The way I understand the law (and I'm NO lawyer), a privately owned public place, like a bar, McDonald's, ski resort, etc, is that you can take pictures to your heart's content, as there is no expectation of privacy, but the owner can ask you to leave, and if you don't, then you're trespassing.  

Of course, I could be 100% off on this.


----------



## DennyCrane (Oct 2, 2011)

Hickeydog said:


> fwellers said:
> 
> 
> > I understand about being able to take pics of anything in public. Where I get confused is what constitutes public.
> ...


This is essentially correct, but if there's a posted sign prohibiting photography on private property w/o permission, you must comply. Like at a concert hall where some big act is playing or something. However, in my case, where it was public property and a public place, take all the pictures you want of whatever you want. Again, there are limits of things where there ARE expectations of privacy... someone keying in their PIN at an ATM, looking up someone's dress, using a long zoom to photograph inside a private residence. It's all very common sense. Don't photograph something you shouldn't look at anyway, photograph in a public place, and you'll be fine.


----------



## Redbaron (Oct 5, 2011)

Obviously common sense should prevail - if someone was taking inappropriate photos of someone, or photos of my son and I deemed it inappropriate I'd certainly be having words. Anything else is fair game IMO.

Taking photos of military installations in former Soviet block countries is a bad idea as well...... trust me


----------



## SituationNormal (Oct 5, 2011)

DennyCrane said:


> Update- I got an email from the local manager of the security company. He wants to talk to me, so I'll give him a call on Monday.

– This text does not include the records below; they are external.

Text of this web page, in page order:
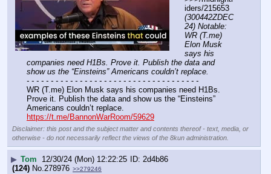
(300442ZDEC
24) Notable:
WR (T.me)
Elon Musk
says his
companies need H1Bs. Prove it. Publish the data and
show us the “Einsteins” Americans couldn’t replace.
- - - - - - - - - - - - - - - - - - - - - - - - - - - - - - - - - - - -
WR (T.me) Elon Musk says his companies need H1Bs.
Prove it. Publish the data and show us the “Einsteins”
Americans couldn’t replace.
https://t.me/BannonWarRoom/59629
Disclaimer: this post and the subject matter and contents thereof - text, media, or
otherwise - do not necessarily reflect the views of the 8kun administration.
▶ Tom 12/30/24 (Mon) 12:22:25
2d4b86
(124) No. 278976 >>279246
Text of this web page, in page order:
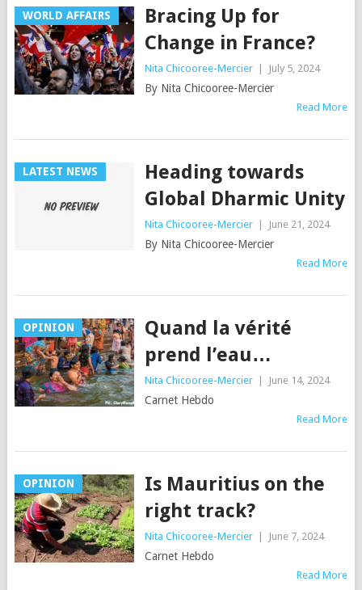
WORLD AFFAIRS
Bracing Up for
Change in France?
Nita Chicooree-Mercier July 5, 2024
By Nita Chicooree-Mercier
Read More
LATEST NEWS
Heading towards
Global Dharmic Unity
Nita Chicooree-Mercier June 21, 2024
By Nita Chicooree-Mercier
Read More
OPINION
Quand la vérité
prend l’eau…
Nita Chicooree-Mercier June 14, 2024
Carnet Hebdo
Read More
OPINION
Is Mauritius on the
right track?
Nita Chicooree-Mercier June 7, 2024
Carnet Hebdo
Read More

So how did the conversation end up going? I'm curious as to the managers response.


----------



## photo guy (Oct 28, 2011)

That is kind of like one of my local restaurants. Burger King. Hosts car shows and wants customers and public to come and look and take photos but has a sign on each entry to the building saying no photography allowed. Double Standard in my opinion. Many, many people were at the last show taking photos and went in to eat so I think they should relax about it so they keep getting business.  Funny thing though, they have surveillance cameras inside watching everyone and everything but no warning signs of any kind on their entry doors notifing anyone about it which is law in my state stating it has to be posted.


----------



## SituationNormal (Oct 28, 2011)

Not necessarily a double standard. The signs on the doors are prohibiting photography from being taken from inside the building; not from the parking lot.


----------



## MLeeK (Oct 28, 2011)

Bukitimah said:


> I think those involved are not briefed or do not understand their security risks. The management simply deployed them without giving them clear directions. In such a case, their supervisor should come forward and explain why photographs are not allowed. I am sure if there are good reasons, I too will support the instructions.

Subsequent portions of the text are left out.